__Activity__
Search each line below for the word "specific" and list those that contain it.

* * * * * * *

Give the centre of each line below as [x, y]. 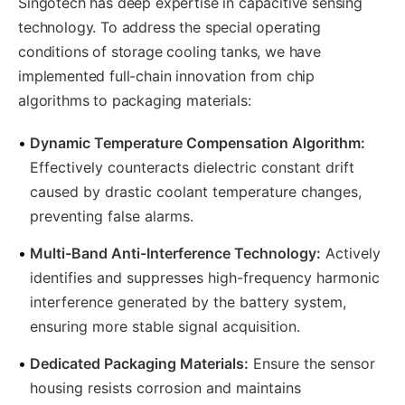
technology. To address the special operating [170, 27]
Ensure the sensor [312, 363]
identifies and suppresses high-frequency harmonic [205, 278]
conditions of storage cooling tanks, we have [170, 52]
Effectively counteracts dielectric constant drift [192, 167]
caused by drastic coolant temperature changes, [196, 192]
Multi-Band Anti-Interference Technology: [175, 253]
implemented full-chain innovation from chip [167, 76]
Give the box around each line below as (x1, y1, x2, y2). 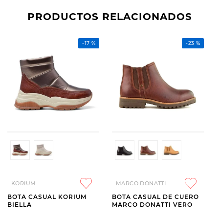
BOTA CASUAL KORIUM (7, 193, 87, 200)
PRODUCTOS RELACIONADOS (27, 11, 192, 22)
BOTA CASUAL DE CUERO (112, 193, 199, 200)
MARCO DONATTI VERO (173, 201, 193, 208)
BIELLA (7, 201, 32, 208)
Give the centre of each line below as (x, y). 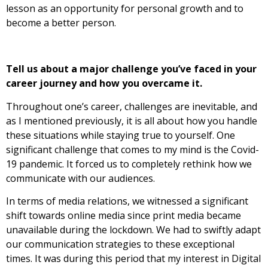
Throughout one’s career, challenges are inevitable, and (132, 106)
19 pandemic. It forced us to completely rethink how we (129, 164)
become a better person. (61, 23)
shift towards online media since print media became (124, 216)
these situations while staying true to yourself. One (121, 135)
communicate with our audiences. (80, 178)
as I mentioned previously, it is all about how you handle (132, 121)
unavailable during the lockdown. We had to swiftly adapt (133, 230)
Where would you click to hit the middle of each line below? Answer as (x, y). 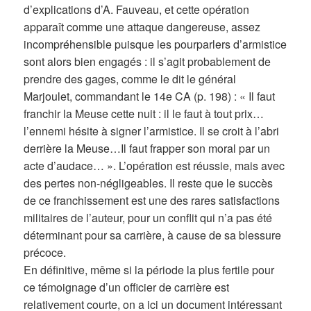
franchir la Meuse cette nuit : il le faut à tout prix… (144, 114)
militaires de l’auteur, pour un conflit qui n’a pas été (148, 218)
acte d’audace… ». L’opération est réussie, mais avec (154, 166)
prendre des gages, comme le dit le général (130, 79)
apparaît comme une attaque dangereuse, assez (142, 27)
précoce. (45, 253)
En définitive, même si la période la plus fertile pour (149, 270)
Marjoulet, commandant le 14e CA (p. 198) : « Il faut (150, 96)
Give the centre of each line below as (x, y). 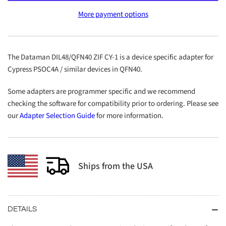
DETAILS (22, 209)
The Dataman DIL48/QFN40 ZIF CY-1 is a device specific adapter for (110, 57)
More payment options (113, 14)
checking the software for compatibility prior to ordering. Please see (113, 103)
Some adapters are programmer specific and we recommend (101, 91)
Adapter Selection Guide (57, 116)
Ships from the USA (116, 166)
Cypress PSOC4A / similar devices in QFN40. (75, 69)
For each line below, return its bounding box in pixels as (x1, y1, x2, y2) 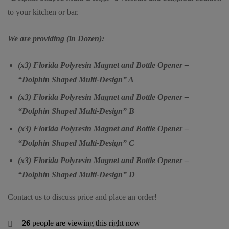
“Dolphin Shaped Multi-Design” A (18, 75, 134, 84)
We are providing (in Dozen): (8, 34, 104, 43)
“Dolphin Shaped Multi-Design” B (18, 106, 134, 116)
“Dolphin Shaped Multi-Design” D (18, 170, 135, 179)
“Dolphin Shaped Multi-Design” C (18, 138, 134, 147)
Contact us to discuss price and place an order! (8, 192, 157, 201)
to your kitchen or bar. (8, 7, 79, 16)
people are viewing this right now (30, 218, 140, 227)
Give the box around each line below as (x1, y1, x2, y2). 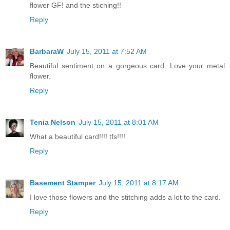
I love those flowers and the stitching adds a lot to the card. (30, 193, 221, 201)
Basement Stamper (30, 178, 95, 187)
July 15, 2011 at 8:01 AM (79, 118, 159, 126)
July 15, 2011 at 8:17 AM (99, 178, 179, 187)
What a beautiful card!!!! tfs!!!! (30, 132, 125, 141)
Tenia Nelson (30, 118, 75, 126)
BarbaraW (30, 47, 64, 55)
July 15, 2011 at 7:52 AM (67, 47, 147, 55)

* * * * * * *

__Answer to the problem__
The Dataman DIL48/QFN40 ZIF CY-1 is a device specific adapter for (110, 57)
Some adapters are programmer specific and we recommend (101, 91)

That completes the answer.